Saingan zha begitu berat disini, dan masih bisa mendapat sepuluh besar dikelas saja ia sudah sangat bersyukur dan bisa membanggakan diri didepan om bekunya.
"Ya, Om?" sapa zha ketika om edo menelponnya waktu istirahat makan siang. Itu sudah rutin, dan zha segera menjawab ketika hpnya berdering. Dan mungkin itu yang membuat mereka berfikiran negative pada zha saat ini.
"Bagaimana sekolahmu hari ini? Lancar?"
"Iya, Om... Semuanya lancar dan sebentar lagi mungkin pembagian raport ujian semester," lapor zha, tapi ia tak membahas mengenai pembullyan yang ia alami saat ini. Ia masih bisa diam asal itu semua tak fatal.
Om edo yang tak suka basa basi itu segera menutup telepon usai zha menjawab semua pertanyaan darinya.
"Om kamu nelpon?" tanya van yang lagi-lagi menghampiri, ketika zha duduk diatas balkon dan menatap pemandangan yang ada disana.
"Iya, Kak... seperti biasa mau tahu kabar zha,"
Van memeprtanyakan kejadian tadi pagi padanya. Sedikit kaget ketika van tahu, tapi zha juga tak berkilah sama sekali karena memang seperti itu adanya. Justru van yang meradan, mengepalkan tangan dan rahangnya menegang. Ia mengatakan jika akan mengusut semuanya untuk memperbaiki nama zha didepan mereka semua, tapi zha menolaknya.
"Jangan,"
"Kenapa? Kau tak melakukannya, dan kau pantas membela diri."
"Iya, tapi ngga usah lah. Toh zha ngga ngelakuin itu, dan zha emang diasuh om zha saat ini. Fokus aja sama ujian yang sebentar lagi digelar," sambung zha dengan menyeruput air mineral yang ia pegang. Ia memang hanya ingin fokus dengan ujian dan nilai terbaik, hingga tak mau memikirkan beban ini.
"Jangan terlalu baik pada orang lain, itu akan membahayakan dirimu..."
"Loh, kenapa?
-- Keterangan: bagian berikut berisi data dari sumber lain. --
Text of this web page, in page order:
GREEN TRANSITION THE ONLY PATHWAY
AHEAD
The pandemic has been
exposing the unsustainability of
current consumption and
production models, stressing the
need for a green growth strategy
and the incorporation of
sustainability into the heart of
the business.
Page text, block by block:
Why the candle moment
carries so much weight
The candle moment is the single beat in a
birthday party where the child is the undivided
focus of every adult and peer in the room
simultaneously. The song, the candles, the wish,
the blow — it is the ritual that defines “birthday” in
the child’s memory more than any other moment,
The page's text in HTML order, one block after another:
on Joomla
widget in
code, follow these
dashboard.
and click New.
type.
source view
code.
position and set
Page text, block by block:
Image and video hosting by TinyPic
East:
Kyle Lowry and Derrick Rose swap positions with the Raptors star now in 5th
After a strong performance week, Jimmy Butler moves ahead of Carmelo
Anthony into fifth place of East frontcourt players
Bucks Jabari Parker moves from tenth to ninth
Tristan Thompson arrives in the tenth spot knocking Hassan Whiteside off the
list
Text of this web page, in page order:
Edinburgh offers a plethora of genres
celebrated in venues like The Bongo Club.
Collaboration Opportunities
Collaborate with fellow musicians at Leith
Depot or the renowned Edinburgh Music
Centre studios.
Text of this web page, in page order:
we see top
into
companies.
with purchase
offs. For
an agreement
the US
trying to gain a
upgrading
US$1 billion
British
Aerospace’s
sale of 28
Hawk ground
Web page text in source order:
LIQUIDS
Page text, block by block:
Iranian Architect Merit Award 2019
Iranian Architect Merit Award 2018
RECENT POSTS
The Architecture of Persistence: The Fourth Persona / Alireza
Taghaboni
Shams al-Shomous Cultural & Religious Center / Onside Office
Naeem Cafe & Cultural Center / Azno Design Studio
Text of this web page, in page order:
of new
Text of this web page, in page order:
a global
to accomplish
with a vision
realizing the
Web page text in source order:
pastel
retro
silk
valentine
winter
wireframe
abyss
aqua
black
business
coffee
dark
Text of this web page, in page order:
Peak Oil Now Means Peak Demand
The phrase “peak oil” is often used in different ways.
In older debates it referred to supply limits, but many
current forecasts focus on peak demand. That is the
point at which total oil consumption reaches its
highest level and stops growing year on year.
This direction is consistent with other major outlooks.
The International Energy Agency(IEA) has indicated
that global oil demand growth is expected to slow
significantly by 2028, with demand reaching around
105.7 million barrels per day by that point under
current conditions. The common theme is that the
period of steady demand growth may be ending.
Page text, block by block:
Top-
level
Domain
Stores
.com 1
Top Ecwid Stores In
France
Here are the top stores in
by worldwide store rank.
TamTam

Bukankah menjadi orang baik itu harus?" tanya zha. Selama ini, yang ia tahu adalah orang akan baik ketika kita baik padanya. Tapi sepertinya anggapan van bukan seperti itu, bahwa apa yang kita lakukan kadang dibalas beda dengan orang pada kita.
"Kau hanya belum tahu apa itu pengkhianatan. Rasanya lebih sakit daripada dibully oleh orang yang sejak awal menunjukkan rasa benci,"
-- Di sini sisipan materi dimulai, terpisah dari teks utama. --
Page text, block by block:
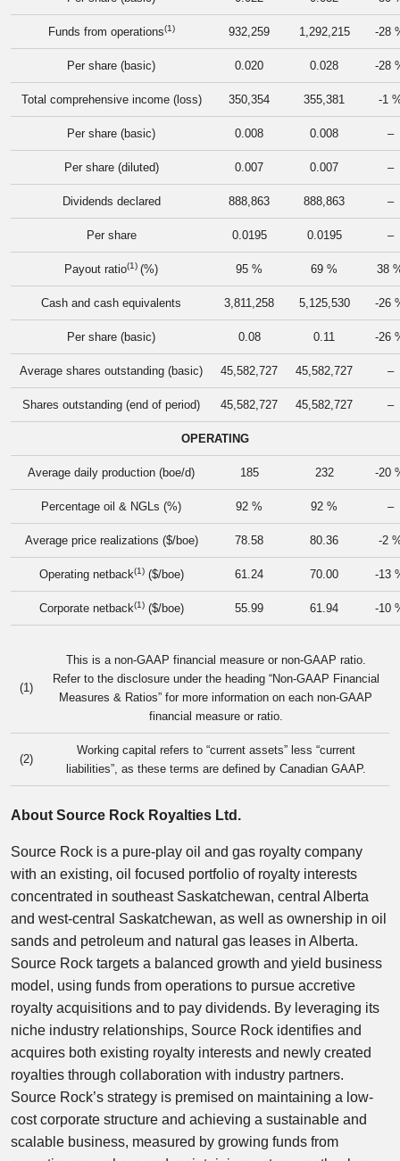
Funds from operations(1) 932,259 1,292,215 -28
Per share (basic) 0.020 0.028 -28
Total comprehensive income (loss) 350,354 355,381 -1
Per share (basic) 0.008 0.008 –
Per share (diluted) 0.007 0.007 –
Dividends declared 888,863 888,863 –
Per share 0.0195 0.0195 –
Payout ratio(1) (%) 95 % 69 % 38
Cash and cash equivalents 3,811,258 5,125,530 -26
Per share (basic) 0.08 0.11 -26
Average shares outstanding (basic) 45,582,727 45,582,727 –
Shares outstanding (end of period) 45,582,727 45,582,727 –
OPERATING
Average daily production (boe/d) 185 232 -20
Percentage oil & NGLs (%) 92 % 92 % –
Average price realizations ($/boe) 78.58 80.36 -2
Operating netback(1)($/boe) 61.24 70.00 -13
Corporate netback(1)($/boe) 55.99 61.94 -10
(1)
This is a non-GAAP financial measure or non-GAAP ratio.
Refer to the disclosure under the heading “Non-GAAP Financial
Measures & Ratios” for more information on each non-GAAP
financial measure or ratio.
(2)
Working capital refers to “current assets” less “current
liabilities”, as these terms are defined by Canadian GAAP.
About Source Rock Royalties Ltd.
Source Rock is a pure-play oil and gas royalty company
with an existing, oil focused portfolio of royalty interests
concentrated in southeast Saskatchewan, central Alberta
and west-central Saskatchewan, as well as ownership in oil
sands and petroleum and natural gas leases in Alberta.
Source Rock targets a balanced growth and yield business
model, using funds from operations to pursue accretive
royalty acquisitions and to pay dividends. By leveraging its
niche industry relationships, Source Rock identifies and
acquires both existing royalty interests and newly created
royalties through collaboration with industry partners.
Source Rock’s strategy is premised on maintaining a low-
cost corporate structure and achieving a sustainable and
scalable business, measured by growing funds from
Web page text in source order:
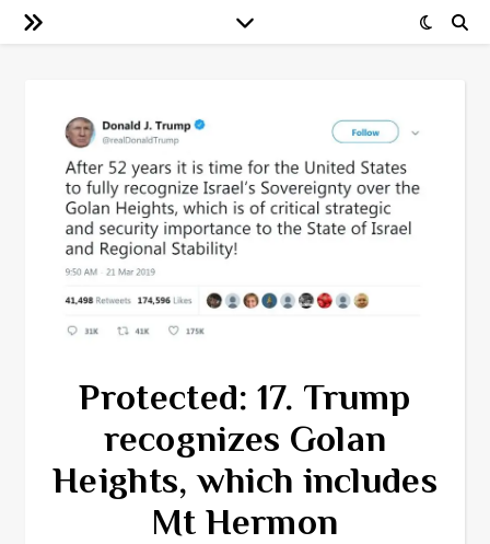
Protected: 17. Trump
recognizes Golan
Heights, which includes
Mt Hermon
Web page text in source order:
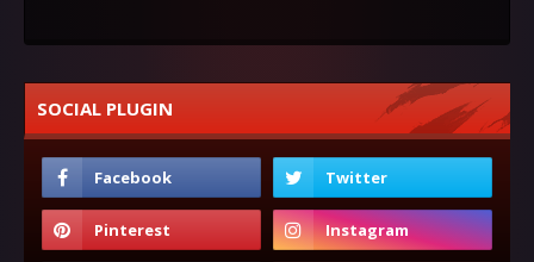
SOCIAL PLUGIN
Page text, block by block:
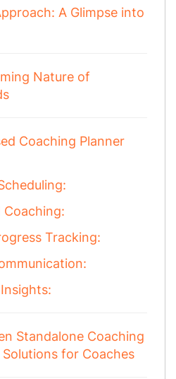
A Glimpse into
Nature of
Coaching Planner
Coaching:
Tracking:
Standalone Coaching
Solutions for Coaches
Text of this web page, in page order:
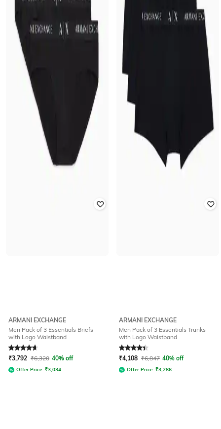
ARMANI EXCHANGE
Men Pack of 3 Essentials Briefs
with Logo Waistband
Rated4.8out of 5
₹3,792 ₹6,320 40% off
Offer Price: ₹3,034
ARMANI EXCHANGE
Men Pack of 3 Essentials Trunks
with Logo Waistband
Rated4.1out of 5
₹4,108 ₹6,847 40% off
Offer Price: ₹3,286
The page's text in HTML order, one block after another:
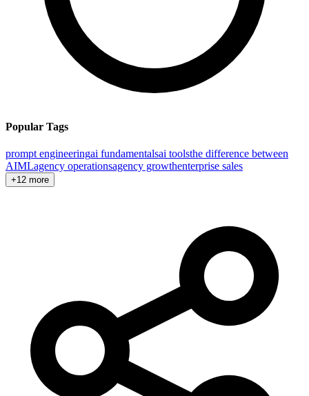
Popular Tags
prompt engineeringai fundamentalsai toolsthe difference between
AIMLagency operationsagency growthenterprise sales
+12 more
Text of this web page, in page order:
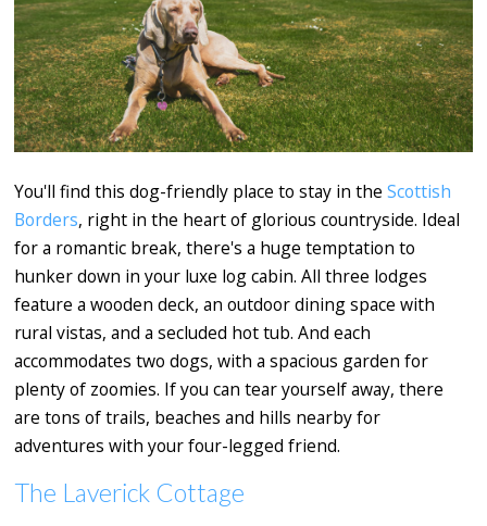
You'll find this dog-friendly place to stay in the Scottish
Borders, right in the heart of glorious countryside. Ideal
for a romantic break, there's a huge temptation to
hunker down in your luxe log cabin. All three lodges
feature a wooden deck, an outdoor dining space with
rural vistas, and a secluded hot tub. And each
accommodates two dogs, with a spacious garden for
plenty of zoomies. If you can tear yourself away, there
are tons of trails, beaches and hills nearby for
adventures with your four-legged friend.
The Laverick Cottage
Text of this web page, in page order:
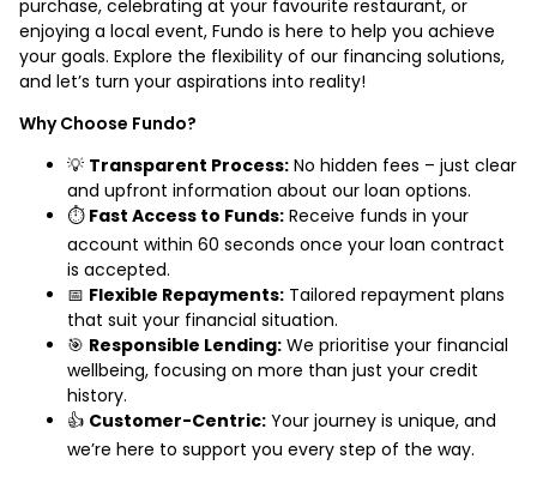
purchase, celebrating at your favourite restaurant, or
enjoying a local event, Fundo is here to help you achieve
your goals. Explore the flexibility of our financing solutions,
and let’s turn your aspirations into reality!
Why Choose Fundo?
💡 Transparent Process: No hidden fees – just clear
and upfront information about our loan options.
⏱️ Fast Access to Funds: Receive funds in your
account within 60 seconds once your loan contract
is accepted.
📅 Flexible Repayments: Tailored repayment plans
that suit your financial situation.
🎯 Responsible Lending: We prioritise your financial
wellbeing, focusing on more than just your credit
history.
👍 Customer-Centric: Your journey is unique, and
we’re here to support you every step of the way.

Zha hanya menekuk bibir mendengarnya. Bahwa om edo pernah mengatakan hal yang sama, tapi hingga sekarang zha belum begitu paham apa maksud dan artinya. Kadang ia merasa, menjadi orang dewasa itu begitu sulit karena harus bisa menasehati orang lain dengan bijak.
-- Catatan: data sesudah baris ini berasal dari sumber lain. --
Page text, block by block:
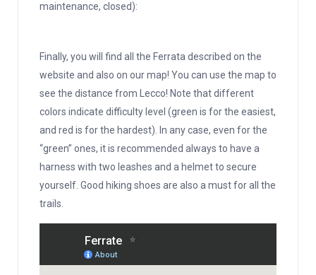
maintenance, closed):
Finally, you will find all the Ferrata described on the
website and also on our map! You can use the map to
see the distance from Lecco! Note that different
colors indicate difficulty level (green is for the easiest,
and red is for the hardest). In any case, even for the
“green” ones, it is recommended always to have a
harness with two leashes and a helmet to secure
yourself. Good hiking shoes are also a must for all the
trails.
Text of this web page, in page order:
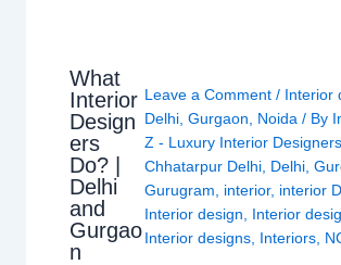
What
Interior
Design
ers
Do? |
Delhi
and
Gurgao
n
Leave a Comment / Interior
Delhi, Gurgaon, Noida/ By
Z - Luxury Interior Designers
Chhatarpur Delhi, Delhi,
Gurugram, interior, interior
Interior design, Interior
Interior designs, Interiors,
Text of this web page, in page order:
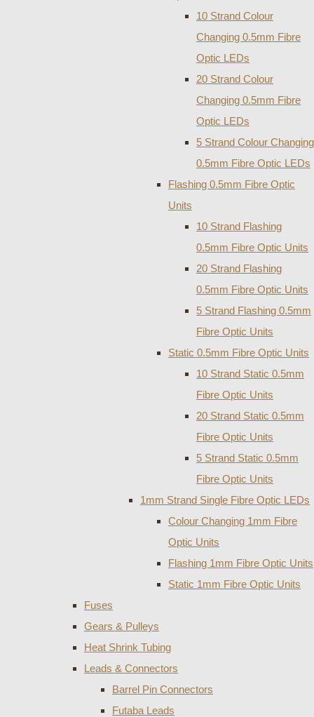
10 Strand Colour
Changing 0.5mm Fibre
Optic LEDs
20 Strand Colour
Changing 0.5mm Fibre
Optic LEDs
5 Strand Colour Changing
0.5mm Fibre Optic LEDs
Flashing 0.5mm Fibre Optic
Units
10 Strand Flashing
0.5mm Fibre Optic Units
20 Strand Flashing
0.5mm Fibre Optic Units
5 Strand Flashing 0.5mm
Fibre Optic Units
Static 0.5mm Fibre Optic Units
10 Strand Static 0.5mm
Fibre Optic Units
20 Strand Static 0.5mm
Fibre Optic Units
5 Strand Static 0.5mm
Fibre Optic Units
1mm Strand Single Fibre Optic LEDs
Colour Changing 1mm Fibre
Optic Units
Flashing 1mm Fibre Optic Units
Static 1mm Fibre Optic Units
Fuses
Gears & Pulleys
Heat Shrink Tubing
Leads & Connectors
Barrel Pin Connectors
Futaba Leads
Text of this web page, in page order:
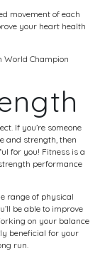
movement of each
your heart health
World Champion
If you’re someone
and strength, then
for you! Fitness is a
performance
range of physical
be able to improve
on your balance
beneficial for your
run.

"Kakak ngomongin apa sih?" tanya bodoh zha padanya. Tapi, saat itu van hanya menghendus napas kasar dan justru mengusap rabut zha hingga berantakan dibuatnya.
"Aashh! Jangan!" zha berusaha meraih tangan itu dan melepaskannya dari kepala, tapi yang ada justru keduanya terkekeh bersama disan meski semua orang melihatnya.
Bahkan, ketika seorang mengawasi mereka denganmengepalkan kedua tangannya. Dengan semua rasa benci yang ada, dan berjanjiakan memisahkan keduanya.